[DATASET — start]

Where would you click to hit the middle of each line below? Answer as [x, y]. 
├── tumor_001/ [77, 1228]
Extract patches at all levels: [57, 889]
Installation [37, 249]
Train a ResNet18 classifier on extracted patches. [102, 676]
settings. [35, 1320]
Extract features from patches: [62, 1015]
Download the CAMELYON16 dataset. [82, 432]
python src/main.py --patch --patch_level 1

[DATASET — finish]

» **EXERCISE REQUIREMENTS**: All that is wanted is the lines from the one containing "Installation [37, 249]" through the last line of the records, restated word for word.

» **TASK RESPONSE**:
Installation [37, 249]
Train a ResNet18 classifier on extracted patches. [102, 676]
settings. [35, 1320]
Extract features from patches: [62, 1015]
Download the CAMELYON16 dataset. [82, 432]
python src/main.py --patch --patch_level 1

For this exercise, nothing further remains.